Would you print the records below from the first line through the line containing "For more information", skipping the pictures?

= = = = =

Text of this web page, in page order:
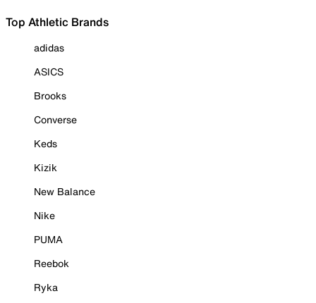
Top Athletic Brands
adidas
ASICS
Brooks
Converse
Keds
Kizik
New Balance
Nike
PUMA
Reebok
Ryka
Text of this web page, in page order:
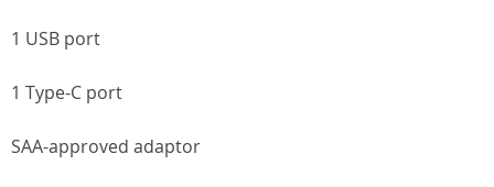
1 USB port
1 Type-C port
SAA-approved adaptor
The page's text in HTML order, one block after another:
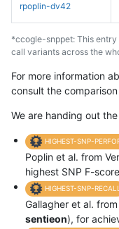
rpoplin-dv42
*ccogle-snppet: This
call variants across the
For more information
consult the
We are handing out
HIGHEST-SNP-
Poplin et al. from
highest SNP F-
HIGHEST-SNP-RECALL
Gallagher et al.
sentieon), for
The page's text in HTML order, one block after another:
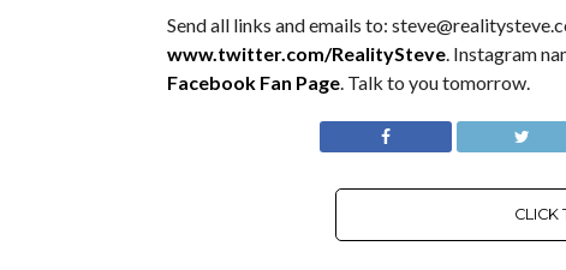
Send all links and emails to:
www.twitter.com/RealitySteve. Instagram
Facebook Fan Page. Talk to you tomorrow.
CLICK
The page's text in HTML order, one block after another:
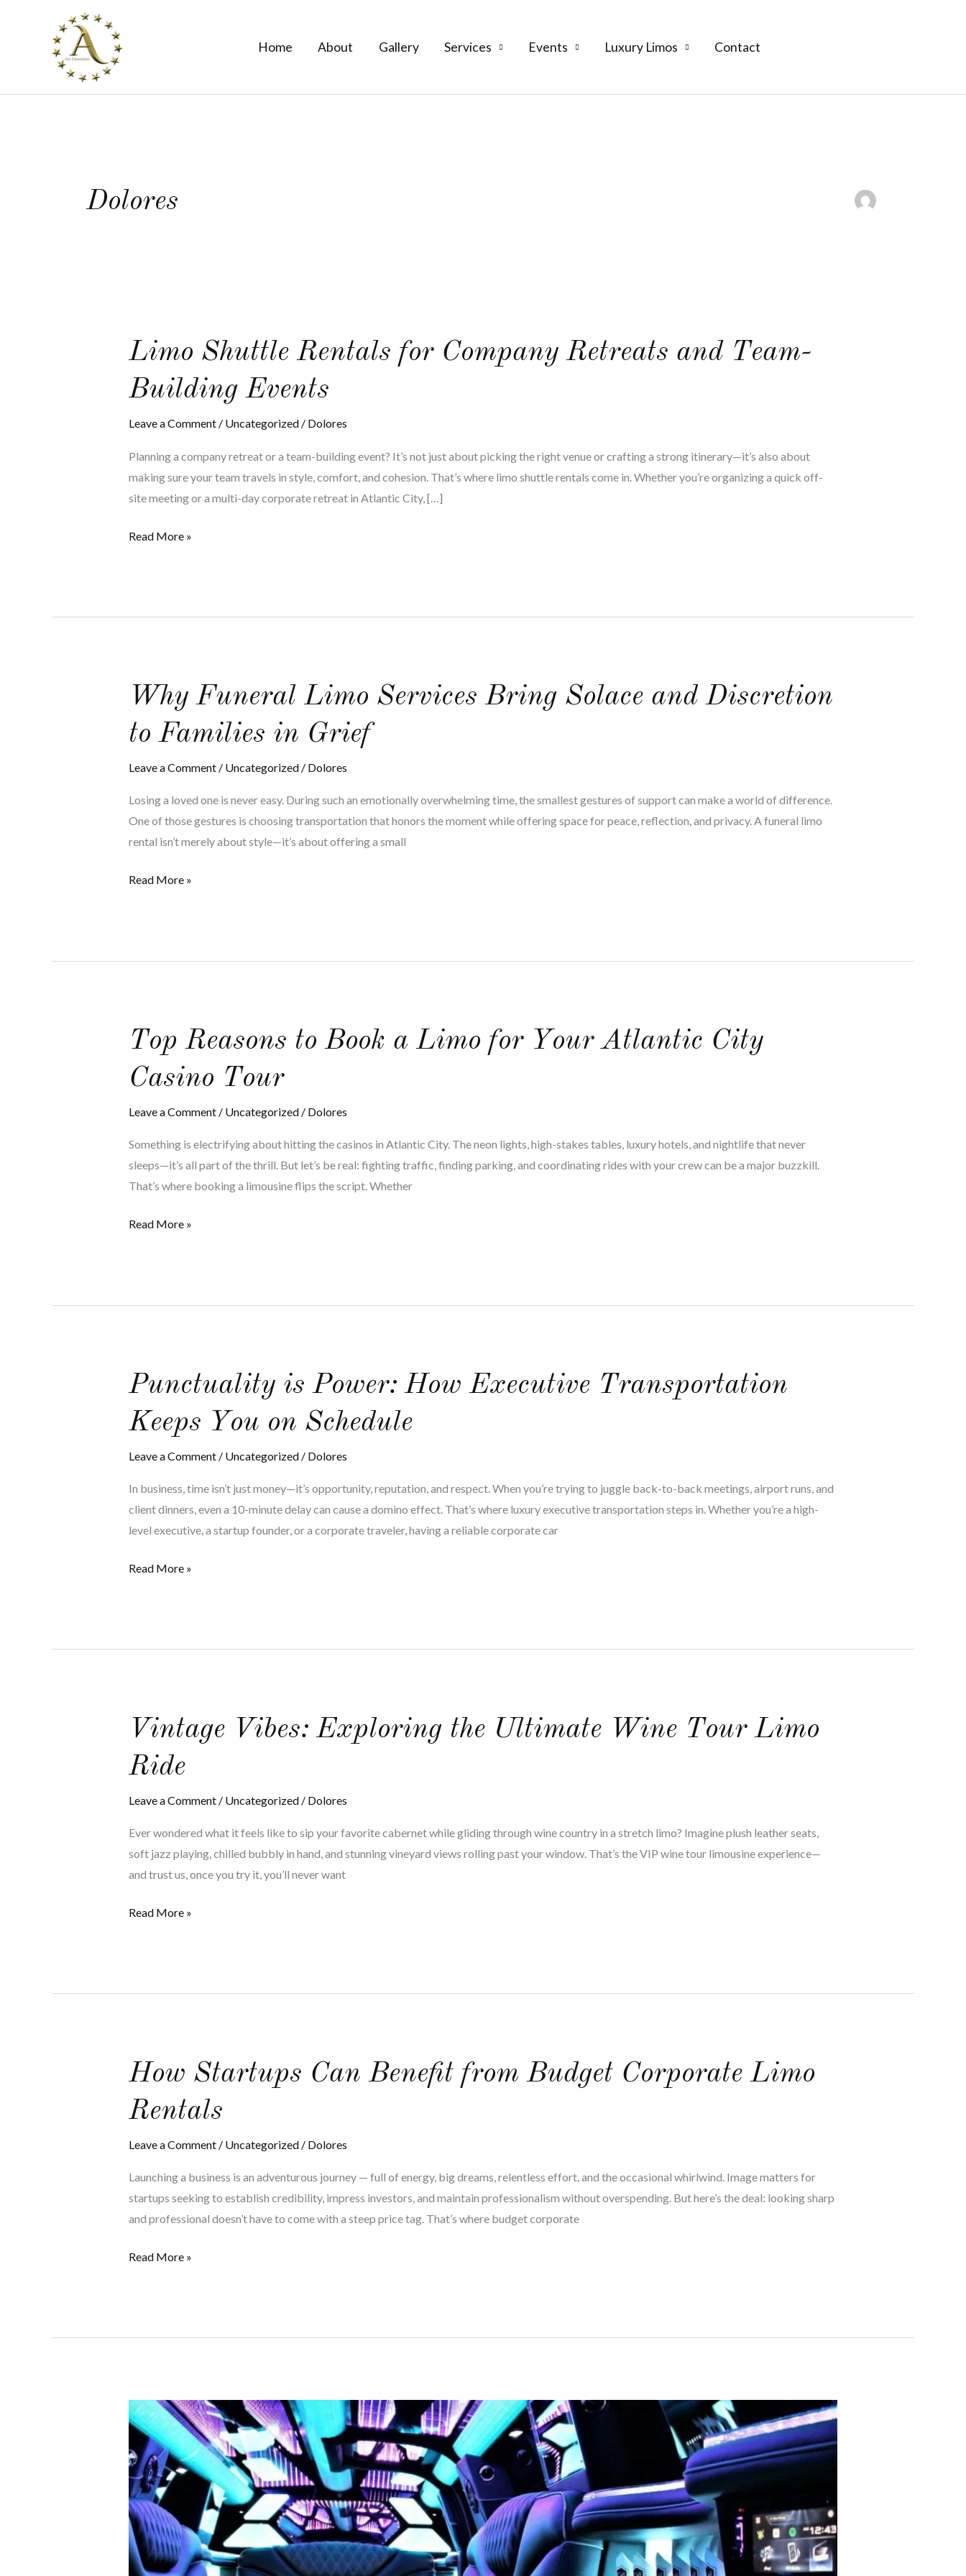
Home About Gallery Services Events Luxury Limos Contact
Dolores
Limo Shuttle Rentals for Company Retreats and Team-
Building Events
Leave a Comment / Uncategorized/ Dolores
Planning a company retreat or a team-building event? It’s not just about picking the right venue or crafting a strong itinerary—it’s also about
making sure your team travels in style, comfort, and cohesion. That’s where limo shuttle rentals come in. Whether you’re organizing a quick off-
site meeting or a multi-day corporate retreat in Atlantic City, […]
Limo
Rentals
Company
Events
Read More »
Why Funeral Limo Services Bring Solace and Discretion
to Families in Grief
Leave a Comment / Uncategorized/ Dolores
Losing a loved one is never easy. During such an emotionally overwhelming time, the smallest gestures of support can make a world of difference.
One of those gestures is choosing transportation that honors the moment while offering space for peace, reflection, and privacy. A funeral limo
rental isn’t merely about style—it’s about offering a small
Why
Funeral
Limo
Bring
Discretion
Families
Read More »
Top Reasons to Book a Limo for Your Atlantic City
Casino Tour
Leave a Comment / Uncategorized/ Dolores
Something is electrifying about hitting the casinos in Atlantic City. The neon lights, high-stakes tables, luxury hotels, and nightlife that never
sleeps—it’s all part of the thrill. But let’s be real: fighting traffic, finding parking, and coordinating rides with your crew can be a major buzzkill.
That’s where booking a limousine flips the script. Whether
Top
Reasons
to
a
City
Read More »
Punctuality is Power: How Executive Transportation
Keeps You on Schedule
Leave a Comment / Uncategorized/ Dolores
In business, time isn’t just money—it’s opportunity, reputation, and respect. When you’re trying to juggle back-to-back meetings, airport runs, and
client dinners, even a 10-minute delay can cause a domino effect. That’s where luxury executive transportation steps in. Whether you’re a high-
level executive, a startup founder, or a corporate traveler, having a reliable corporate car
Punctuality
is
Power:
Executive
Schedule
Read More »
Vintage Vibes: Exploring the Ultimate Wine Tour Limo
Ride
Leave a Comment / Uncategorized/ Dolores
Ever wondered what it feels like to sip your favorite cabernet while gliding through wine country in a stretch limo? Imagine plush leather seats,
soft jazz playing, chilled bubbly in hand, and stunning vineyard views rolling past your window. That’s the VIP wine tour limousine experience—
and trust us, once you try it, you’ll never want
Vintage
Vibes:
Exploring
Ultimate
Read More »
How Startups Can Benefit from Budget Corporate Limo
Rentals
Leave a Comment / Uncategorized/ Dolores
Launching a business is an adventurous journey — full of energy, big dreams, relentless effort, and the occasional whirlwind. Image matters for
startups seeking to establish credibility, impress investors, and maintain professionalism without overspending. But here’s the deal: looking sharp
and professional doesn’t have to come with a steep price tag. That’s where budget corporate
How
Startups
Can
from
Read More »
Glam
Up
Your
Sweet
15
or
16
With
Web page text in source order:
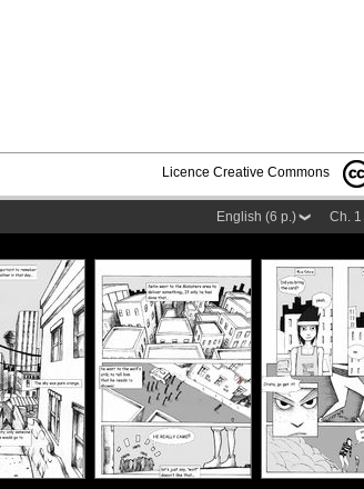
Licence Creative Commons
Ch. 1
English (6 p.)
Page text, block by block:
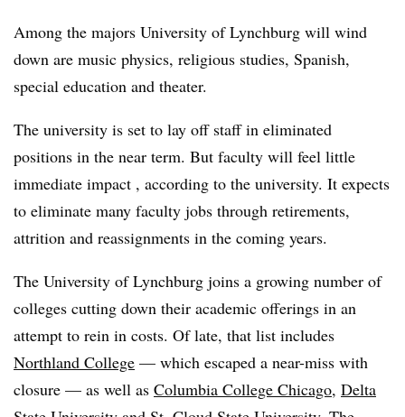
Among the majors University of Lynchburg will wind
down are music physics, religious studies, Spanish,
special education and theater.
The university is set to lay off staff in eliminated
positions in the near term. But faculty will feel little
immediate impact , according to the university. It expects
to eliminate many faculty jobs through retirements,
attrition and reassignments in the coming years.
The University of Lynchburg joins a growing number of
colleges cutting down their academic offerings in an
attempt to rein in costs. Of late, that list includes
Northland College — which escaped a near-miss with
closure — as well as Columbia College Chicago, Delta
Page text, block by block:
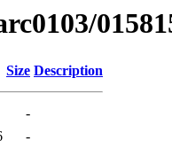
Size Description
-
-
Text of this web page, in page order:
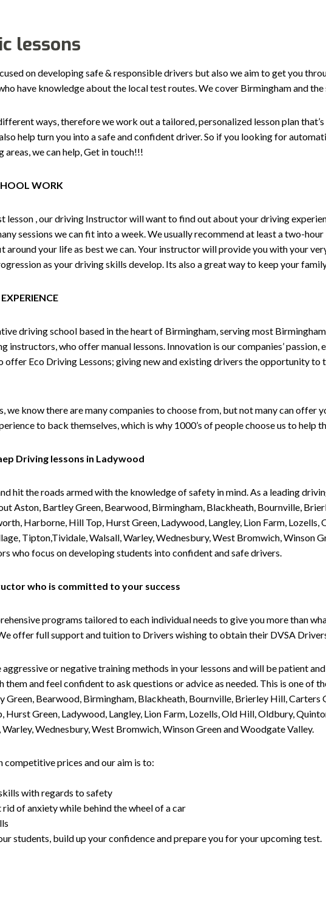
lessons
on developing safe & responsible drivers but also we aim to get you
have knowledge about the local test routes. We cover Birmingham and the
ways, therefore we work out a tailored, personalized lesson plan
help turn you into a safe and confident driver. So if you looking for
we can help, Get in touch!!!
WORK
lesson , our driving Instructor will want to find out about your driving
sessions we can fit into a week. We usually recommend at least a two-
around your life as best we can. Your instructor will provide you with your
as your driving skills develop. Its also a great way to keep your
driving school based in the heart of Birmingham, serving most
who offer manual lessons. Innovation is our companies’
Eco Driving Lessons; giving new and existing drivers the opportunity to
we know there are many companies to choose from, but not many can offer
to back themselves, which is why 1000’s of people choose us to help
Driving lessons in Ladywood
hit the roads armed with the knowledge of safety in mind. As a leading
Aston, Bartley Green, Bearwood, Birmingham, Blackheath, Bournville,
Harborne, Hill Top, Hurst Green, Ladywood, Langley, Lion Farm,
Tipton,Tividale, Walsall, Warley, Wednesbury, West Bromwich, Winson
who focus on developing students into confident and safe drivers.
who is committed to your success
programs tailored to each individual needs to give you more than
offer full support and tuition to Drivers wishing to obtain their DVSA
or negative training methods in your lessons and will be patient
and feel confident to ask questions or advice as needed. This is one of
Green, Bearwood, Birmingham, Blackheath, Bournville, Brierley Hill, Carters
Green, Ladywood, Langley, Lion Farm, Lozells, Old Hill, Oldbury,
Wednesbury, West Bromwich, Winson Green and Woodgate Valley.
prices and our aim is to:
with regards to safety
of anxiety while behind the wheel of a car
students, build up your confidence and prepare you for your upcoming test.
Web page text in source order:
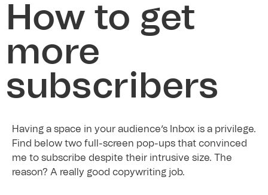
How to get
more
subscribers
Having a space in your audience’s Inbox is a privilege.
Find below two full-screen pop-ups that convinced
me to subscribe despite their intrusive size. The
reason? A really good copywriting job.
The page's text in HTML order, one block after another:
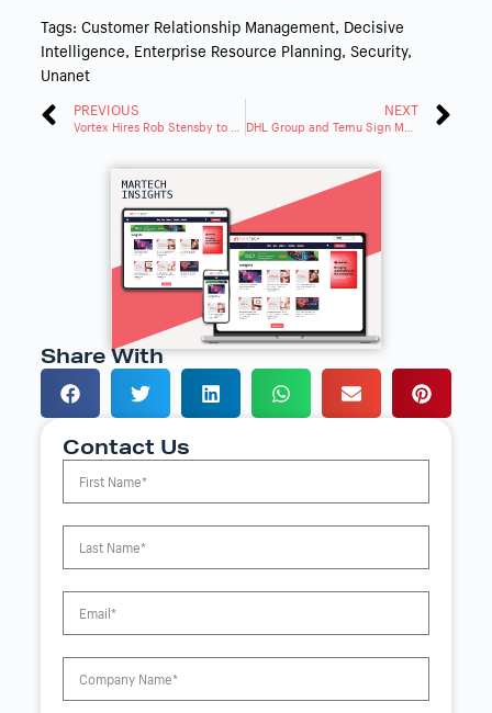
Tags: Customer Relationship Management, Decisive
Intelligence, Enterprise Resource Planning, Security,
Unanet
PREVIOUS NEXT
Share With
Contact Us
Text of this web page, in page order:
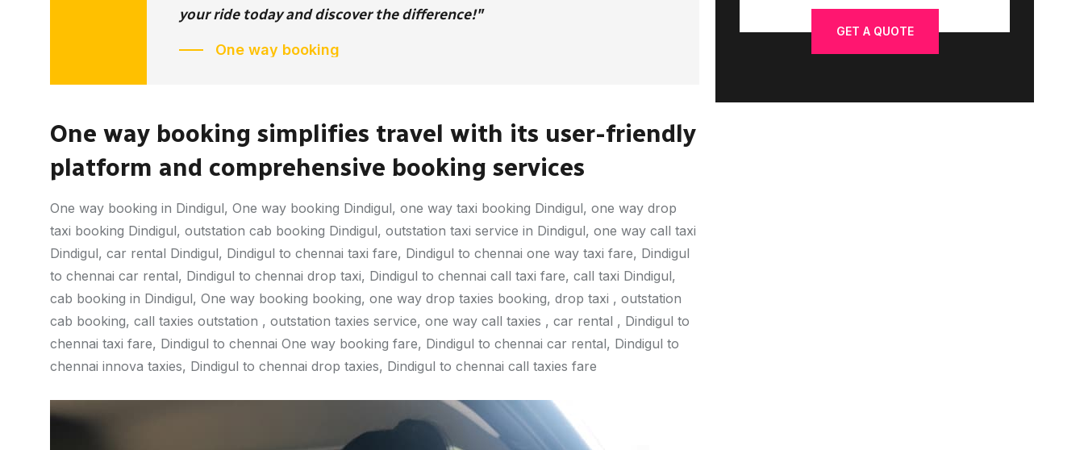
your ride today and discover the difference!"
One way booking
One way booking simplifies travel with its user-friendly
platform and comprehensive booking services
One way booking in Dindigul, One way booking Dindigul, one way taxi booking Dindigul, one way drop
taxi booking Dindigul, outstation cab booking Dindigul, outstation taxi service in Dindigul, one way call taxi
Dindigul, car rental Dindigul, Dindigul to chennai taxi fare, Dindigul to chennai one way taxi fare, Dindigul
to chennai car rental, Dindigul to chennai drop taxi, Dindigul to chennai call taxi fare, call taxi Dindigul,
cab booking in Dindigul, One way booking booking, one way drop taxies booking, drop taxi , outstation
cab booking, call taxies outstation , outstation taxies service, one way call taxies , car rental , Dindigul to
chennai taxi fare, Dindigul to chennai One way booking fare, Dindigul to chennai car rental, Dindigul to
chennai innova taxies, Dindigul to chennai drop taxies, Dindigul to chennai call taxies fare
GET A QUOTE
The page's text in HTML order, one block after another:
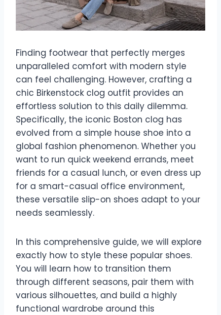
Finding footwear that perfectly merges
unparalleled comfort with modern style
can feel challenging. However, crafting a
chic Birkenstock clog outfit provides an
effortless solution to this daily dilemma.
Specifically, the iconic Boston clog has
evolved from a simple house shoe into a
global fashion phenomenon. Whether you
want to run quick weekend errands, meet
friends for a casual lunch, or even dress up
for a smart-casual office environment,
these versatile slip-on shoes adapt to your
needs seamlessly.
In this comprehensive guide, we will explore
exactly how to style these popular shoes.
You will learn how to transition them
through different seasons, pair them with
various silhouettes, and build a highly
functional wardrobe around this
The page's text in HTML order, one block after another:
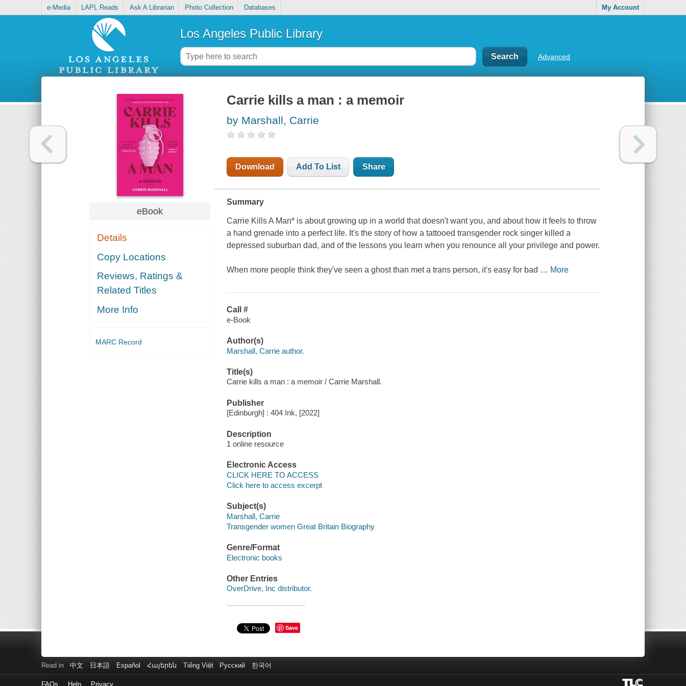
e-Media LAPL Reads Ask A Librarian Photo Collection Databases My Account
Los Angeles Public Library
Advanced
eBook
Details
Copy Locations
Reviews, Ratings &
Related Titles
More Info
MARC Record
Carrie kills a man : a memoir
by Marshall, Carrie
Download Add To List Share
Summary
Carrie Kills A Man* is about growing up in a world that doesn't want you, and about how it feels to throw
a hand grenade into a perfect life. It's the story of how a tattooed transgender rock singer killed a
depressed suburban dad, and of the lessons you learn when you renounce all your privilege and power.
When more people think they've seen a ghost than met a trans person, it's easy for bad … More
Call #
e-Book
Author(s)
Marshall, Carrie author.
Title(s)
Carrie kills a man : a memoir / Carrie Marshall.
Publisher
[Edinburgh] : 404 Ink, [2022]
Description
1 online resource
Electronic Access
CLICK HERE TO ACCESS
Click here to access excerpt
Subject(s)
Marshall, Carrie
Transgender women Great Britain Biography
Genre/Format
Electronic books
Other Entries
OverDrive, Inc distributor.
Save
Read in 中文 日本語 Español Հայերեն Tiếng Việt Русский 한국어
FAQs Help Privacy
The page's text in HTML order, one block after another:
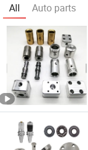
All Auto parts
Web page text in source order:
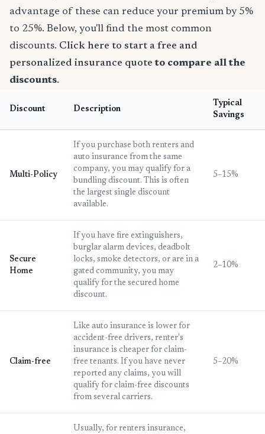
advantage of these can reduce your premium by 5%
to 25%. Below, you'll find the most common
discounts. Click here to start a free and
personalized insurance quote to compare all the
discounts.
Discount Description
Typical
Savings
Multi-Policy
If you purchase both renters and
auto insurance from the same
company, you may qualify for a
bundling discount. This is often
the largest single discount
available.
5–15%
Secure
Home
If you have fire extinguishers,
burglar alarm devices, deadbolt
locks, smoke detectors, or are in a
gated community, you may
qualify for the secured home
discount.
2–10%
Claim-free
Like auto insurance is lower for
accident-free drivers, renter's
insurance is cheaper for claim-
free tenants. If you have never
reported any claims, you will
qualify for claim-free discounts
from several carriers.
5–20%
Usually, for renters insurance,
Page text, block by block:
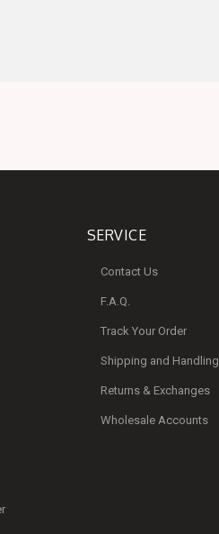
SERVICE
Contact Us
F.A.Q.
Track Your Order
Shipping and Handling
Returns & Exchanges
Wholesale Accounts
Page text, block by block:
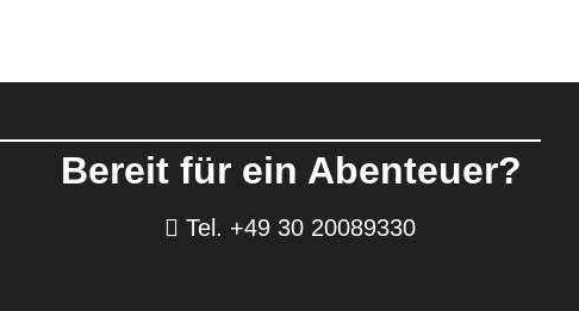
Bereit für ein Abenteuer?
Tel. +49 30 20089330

= = = = =

Response area >>
Text of this web page, in page order:
Top Athletic Brands
adidas
ASICS
Brooks
Converse
Keds
Kizik
New Balance
Nike
PUMA
Reebok
Ryka
Text of this web page, in page order:
1 USB port
1 Type-C port
SAA-approved adaptor
The page's text in HTML order, one block after another:
rpoplin-dv42
*ccogle-snppet: This
call variants across the
For more information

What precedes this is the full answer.